This clinical trial was registered on 15/10/2019, in ClinicalTrials.gov, and the registry number is NCT04127084.

Introduction

As one of the most frequent and severe complications of diabetes mellitus (DM), diabetic nephropathy (DN) is an important cause of end-stage renal disease and is recognized as a public health problem worldwide. On a global scale, the incidence and prevalence of DN has dramatically risen over the past decades, especially in developing countries. The overall pooled prevalence of DN in China was 21.8% [1]. Complex and diverse factors are related to the development and progression of DN, including oxidative stress, hemodynamic abnormalities, metabolic disorders, and hormone synthesis disorders such as excess Ang II. Oxidative stress plays an important role in this process [2]. Reactive oxygen species (ROS) are necessary for normal cell signaling, but excess production of ROS can disrupt the cellular redox balance and overwhelm their antioxidant capacity, leading to oxidative stress [3]. The expression of NAD(P)H (Nicotinamide Adenine Dinucleotide Phosphate) oxidase subunits NOX4 and p22phox are upregulated in the kidney of diabetic rats, which suggest that continuous hyperglycemia can induce protein kinase C(PKC)-dependent activation of NAD(P)H oxidase, vascular NAD(P)H oxidase drives the production of ROS, these conditions will eventually contribute to diabetic nephropathy [4]. Diabetes causes inhibition of glucose-6-phosphate dehydrogenase via activation of PKA, and decreases NADPH, adequate supply of NADPH is the principal intracellular reductant for all cells, which contributes to oxidative stress in rat kidney cortex [5]. However, the precise mechanism of oxidative stress accelerating the development of diabetic nephropathy is still not completely clear.
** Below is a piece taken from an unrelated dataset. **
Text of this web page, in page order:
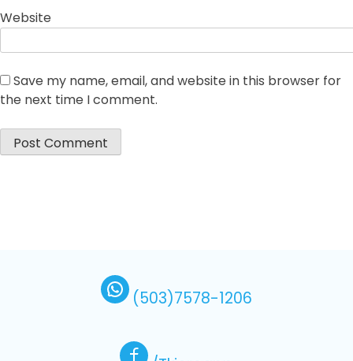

ROS can cause oxidative modification of cellular macromolecules such as carbohydrates, lipids, proteins, and oxidative deoxyribonucleic acid (DNA) [6]. Advanced glycation end products (AGEs) are a group of complex oxidant compounds, which are slowly synthesized by non-enzymatic glycation between reducing sugars (such as glucose or fructose) and proteins or lipids, AGEs play an important role in the pathogenesis of diabetic vascular disease [7]. AGEs promote the development of DKD through the activation of oxidative stress, renin angiotensin aldosterone system (RAAS) and other multifactorial mechanisms and ultimately lead to characteristic lesions of DKD including glomerular basement membrane (GBM) thickening, extracellular matrix (ECM) accumulation, mesangial expansion, podocytes apoptosis, glomerulosclerosis, glomerular filtration reduction, interstitial fibrosis [8]. RAGE (receptor for advanced glycation end products) is the signal-transducing receptor for AGEs, Nakamura K et al. demonstrated that serum endogenous sRAGE (soluble form of RAGE) levels were significantly higher in type 2 diabetic patients than that of non-diabetes subjects [9]. More and more evidences show that AGEs are related to the pathophysiology of DKD. Koska J revealed that the increase of plasma AGEs was closely associated with the deterioration of albuminuria and creatinine clearance rate induced by diabetic nephropathy, which was independent of glycemic control, higher AGE scores are expected to be a predictor of long-term risk of developing DKD [10].

Similarly, the oxidation of deoxyguanosine will cause the accumulation of 8-OHdG, which is considered as the most sensitive and useful marker of DNA damage. Current evidence suggests that 8-OHdG lesions in DNA can lead to somatic mutation during cell replication, which may contribute to smooth muscle proliferation. Compared with normal control, 8-OHdG in patients with diabetes and even in the pre-diabetes group increased significantly [11]. 8-OHdG is excreted in urine which is stable and easy to collect, therefore, in recent years, 8-OHdG has been used to measure oxidative stress [12].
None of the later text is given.